No the purple line is the damaged trace that you need to fix. The cap is almost certainly the root cause for the failure. Generally when they leak they can reek havok on the board. That burned trace is right under a cap. How does the other side look?

Easy to find for me, I have an electronics store less than two miles from my house. I think the repair would cost less than a dollar to replace all the caps on the board.

Ps. Yes, if the board isn't that bad you may be able to melt solder back into the hole and repair the circuit. On mine I think there was over an inch of trace missing from the top of the board. I might have jammed a wire into that hole from the top, and ran a wire to the next stop along the damaged trace on top of the board.
 
The cap in that location is the C106 I was talking about. When it leaks the electrolyte eats up the via (the copper tube that connects the top trace to the bottom trace) and often short it to one of the two pins of the capacitor. If it shorts the via to the ground pin you can just clear up the short, fix the open via and it will fix that ISC circuit. If the shorts to the 12v pin on the capacitor it either blows up the driver or damages it such that it can't activate that ISC coil and the driver needs to be replaced.

Before you can solder to anything all the corroded copper has to be removed. The solder won't actually bond to dirty, corroded metal.

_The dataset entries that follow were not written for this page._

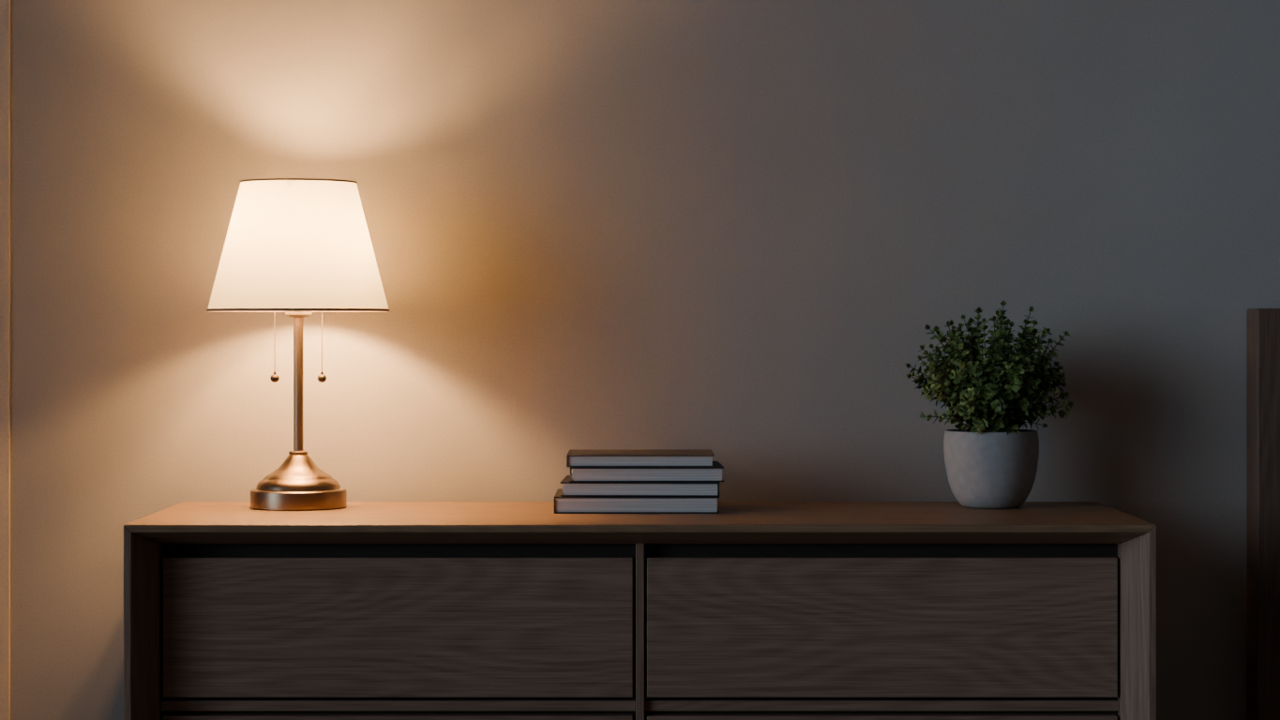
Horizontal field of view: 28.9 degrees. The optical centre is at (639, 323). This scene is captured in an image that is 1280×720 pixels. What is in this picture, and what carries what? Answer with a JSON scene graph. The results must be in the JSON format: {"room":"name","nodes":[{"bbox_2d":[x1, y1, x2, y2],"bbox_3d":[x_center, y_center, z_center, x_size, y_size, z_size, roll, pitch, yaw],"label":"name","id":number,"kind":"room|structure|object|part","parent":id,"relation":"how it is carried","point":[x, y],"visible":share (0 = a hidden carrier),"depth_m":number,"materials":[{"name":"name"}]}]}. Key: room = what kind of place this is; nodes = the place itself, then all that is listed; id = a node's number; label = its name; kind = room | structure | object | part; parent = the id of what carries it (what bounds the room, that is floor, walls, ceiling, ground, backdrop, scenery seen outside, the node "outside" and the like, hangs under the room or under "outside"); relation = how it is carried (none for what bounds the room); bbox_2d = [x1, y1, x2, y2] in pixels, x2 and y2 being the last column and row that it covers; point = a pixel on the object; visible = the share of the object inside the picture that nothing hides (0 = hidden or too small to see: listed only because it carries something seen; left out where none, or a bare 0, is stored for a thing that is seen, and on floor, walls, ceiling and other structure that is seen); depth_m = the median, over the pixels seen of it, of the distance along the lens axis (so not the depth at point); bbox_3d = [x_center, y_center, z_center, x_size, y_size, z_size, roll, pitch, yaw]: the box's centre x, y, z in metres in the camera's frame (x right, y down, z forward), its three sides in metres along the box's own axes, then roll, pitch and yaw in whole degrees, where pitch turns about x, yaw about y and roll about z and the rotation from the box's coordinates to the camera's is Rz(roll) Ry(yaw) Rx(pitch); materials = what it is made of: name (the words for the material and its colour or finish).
{"room":"bedroom","nodes":[
{"label":"bedroom","id":0,"kind":"room"},
{"bbox_2d":[10,0,1279,719],"bbox_3d":[0.400,-0.238,4.460,6.000,2.700,0.100,0,0,0],"label":"wall","id":1,"kind":"structure","parent":0,"point":[734,230],"depth_m":4.41,"materials":[{"name":"paint"}]},
{"bbox_2d":[0,0,10,719],"bbox_3d":[-1.178,-0.238,4.408,0.120,2.700,0.004,0,0,0],"label":"trim","id":2,"kind":"structure","parent":1,"relation":"attached to","point":[5,5],"depth_m":4.41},
{"bbox_3d":[0.400,1.162,1.880,6.000,0.100,5.260,0,0,0],"label":"floor","id":3,"kind":"structure","parent":0,"visible":0},
{"bbox_2d":[123,501,1156,719],"bbox_3d":[0.000,0.712,4.100,1.600,0.800,0.500,0,0,0],"label":"dresser","id":4,"kind":"object","parent":3,"relation":"on","point":[233,610],"visible":1,"depth_m":3.91,"materials":[{"name":"brown wood"}]},
{"bbox_3d":[-0.778,0.712,4.100,0.044,0.799,0.500,0,0,0],"label":"panel","id":5,"kind":"part","parent":4,"relation":"part of","materials":[{"name":"brown wood"}]},
{"bbox_2d":[206,178,389,511],"bbox_3d":[-0.579,0.036,4.215,0.308,0.552,0.308,0,0,0],"label":"table lamp","id":6,"kind":"object","parent":4,"relation":"on","point":[297,248],"visible":1,"depth_m":4.12,"materials":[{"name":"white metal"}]},
{"bbox_3d":[-0.619,0.022,4.211,0.003,0.145,0.003,0,0,0],"label":"pull chain","id":7,"kind":"part","parent":6,"relation":"part of","materials":[{"name":"gold metal"}]},
{"bbox_3d":[-0.619,0.090,4.211,0.015,0.019,0.015,0,0,0],"label":"pull knob","id":8,"kind":"part","parent":6,"relation":"part of","materials":[{"name":"brown metal"}]},
{"bbox_2d":[285,311,311,317],"bbox_3d":[-0.579,-0.036,4.215,0.044,0.051,0.044,0,0,0],"label":"socket","id":9,"kind":"object","parent":6,"relation":"attached to","point":[293,314],"depth_m":4.20,"materials":[{"name":"gold metal"}]},
{"bbox_3d":[-0.579,-0.130,4.215,0.305,0.218,0.305,0,0,0],"label":"lamp shade","id":10,"kind":"part","parent":6,"relation":"part of","materials":[{"name":"fabric"}]},
{"bbox_3d":[-0.579,-0.239,4.215,0.196,0.003,0.196,0,0,0],"label":"shade trim","id":11,"kind":"part","parent":6,"relation":"part of","materials":[{"name":"fabric"}]},
{"bbox_3d":[-0.538,0.022,4.211,0.003,0.145,0.003,0,0,0],"label":"pull chain","id":12,"kind":"part","parent":6,"relation":"part of","materials":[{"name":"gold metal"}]},
{"bbox_3d":[-0.538,0.090,4.211,0.015,0.019,0.015,0,0,0],"label":"pull knob","id":13,"kind":"part","parent":6,"relation":"part of","materials":[{"name":"brown metal"}]},
{"bbox_3d":[-0.381,0.603,3.927,0.750,0.016,0.014,0,0,0],"label":"rail","id":14,"kind":"part","parent":4,"relation":"part of","materials":[{"name":"brown wood"}]},
{"bbox_3d":[-0.381,0.728,3.922,0.740,0.220,0.024,0,0,0],"label":"drawer","id":15,"kind":"part","parent":4,"relation":"part of","materials":[{"name":"brown wood"}]},
{"bbox_3d":[-0.381,0.479,3.922,0.740,0.220,0.024,0,0,0],"label":"drawer","id":16,"kind":"part","parent":4,"relation":"part of","materials":[{"name":"brown wood"}]},
{"bbox_2d":[554,488,719,513],"bbox_3d":[-0.006,0.298,4.177,0.271,0.028,0.200,0,0,0],"label":"book","id":17,"kind":"object","parent":4,"relation":"on","point":[562,504],"visible":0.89,"depth_m":4.08,"materials":[{"name":"grey paper"}]},
{"bbox_2d":[560,475,719,496],"bbox_3d":[0.002,0.273,4.177,0.262,0.024,0.190,0,0,2],"label":"book","id":18,"kind":"object","parent":17,"relation":"on","point":[569,489],"visible":0.83,"depth_m":4.08,"materials":[{"name":"grey paper"}]},
{"bbox_2d":[570,461,723,481],"bbox_3d":[0.009,0.249,4.178,0.254,0.024,0.185,0,0,-2],"label":"book","id":19,"kind":"object","parent":18,"relation":"on","point":[577,474],"visible":0.78,"depth_m":4.09,"materials":[{"name":"grey paper"}]},
{"bbox_2d":[566,449,714,466],"bbox_3d":[0.001,0.227,4.180,0.244,0.020,0.180,0,0,0],"label":"book","id":20,"kind":"object","parent":19,"relation":"on","point":[575,458],"visible":1,"depth_m":4.09,"materials":[{"name":"grey paper"}]},
{"bbox_3d":[0.381,0.603,3.927,0.750,0.016,0.014,0,0,0],"label":"rail","id":21,"kind":"part","parent":4,"relation":"part of","materials":[{"name":"brown wood"}]},
{"bbox_3d":[0.382,0.728,3.922,0.741,0.220,0.024,0,0,0],"label":"drawer","id":22,"kind":"part","parent":4,"relation":"part of","materials":[{"name":"brown wood"}]},
{"bbox_3d":[0.382,0.479,3.922,0.741,0.220,0.024,0,0,0],"label":"drawer","id":23,"kind":"part","parent":4,"relation":"part of","materials":[{"name":"brown wood"}]},
{"bbox_2d":[905,300,1073,509],"bbox_3d":[0.595,0.136,4.227,0.275,0.352,0.253,0,0,-4],"label":"potted plant","id":24,"kind":"object","parent":4,"relation":"on","point":[993,464],"visible":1,"depth_m":4.17,"materials":[{"name":"green plant"}]},
{"bbox_3d":[0.597,0.247,4.225,0.160,0.130,0.160,0,0,0],"label":"pot","id":25,"kind":"part","parent":24,"relation":"part of","materials":[{"name":"ceramic"}]},
{"bbox_3d":[0.778,0.712,4.100,0.044,0.799,0.500,0,0,0],"label":"panel","id":26,"kind":"part","parent":4,"relation":"part of","materials":[{"name":"brown wood"}]},
{"bbox_2d":[1246,308,1279,719],"bbox_3d":[1.654,0.543,4.365,1.160,1.138,0.080,0,0,0],"label":"headboard","id":27,"kind":"object","parent":3,"relation":"on","point":[1262,324],"visible":1,"depth_m":4.33,"materials":[{"name":"brown wood"}]}
]}

Since the ECU sits with the connector facing down, anything leaking out of the capacitor is flows downhill as well as wicks into the surrounding areas by capillary action. You have to make sure that it hasn't flowed under the metal heatsink as well as under the small ceramic SMD capacitors just below C106. If there are any signs of corrosion (non-shiny) metals the part in question needs to be replaced.

The materials cost for the various capacitors/resistors/transistors is cheap. The electrolytic capacitors used to be less than a buck in volume. Things like the drivers and other ICs, when you can find them, can run more than lunch money. The major expense is in the time required to diagnose, clean, repair, solder, and test along with the experience to know how.